Data for review
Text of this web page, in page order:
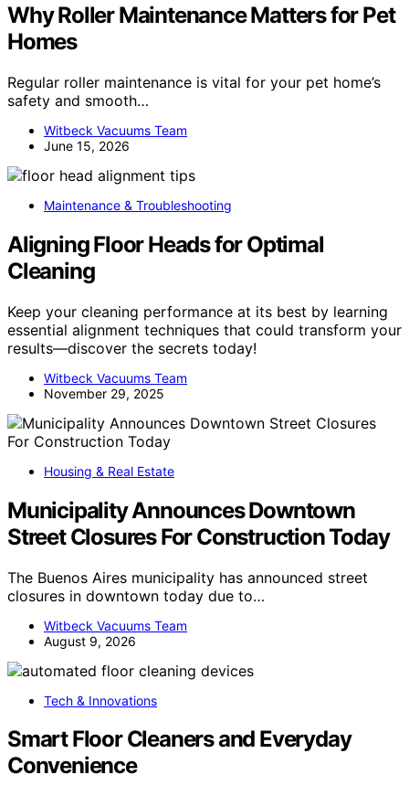
Why Roller Maintenance Matters for Pet
Homes
Regular roller maintenance is vital for your pet home’s
safety and smooth…
Witbeck Vacuums Team
June 15, 2026
Maintenance & Troubleshooting
Aligning Floor Heads for Optimal
Cleaning
Keep your cleaning performance at its best by learning
essential alignment techniques that could transform your
results—discover the secrets today!
Witbeck Vacuums Team
November 29, 2025
Housing & Real Estate
Municipality Announces Downtown
Street Closures For Construction Today
The Buenos Aires municipality has announced street
closures in downtown today due to…
Witbeck Vacuums Team
August 9, 2026
Tech & Innovations
Smart Floor Cleaners and Everyday
Convenience

Try it
Show every line above in which the word "your" is found.

Reply
Regular roller maintenance is vital for your pet home’s
Keep your cleaning performance at its best by learning
essential alignment techniques that could transform your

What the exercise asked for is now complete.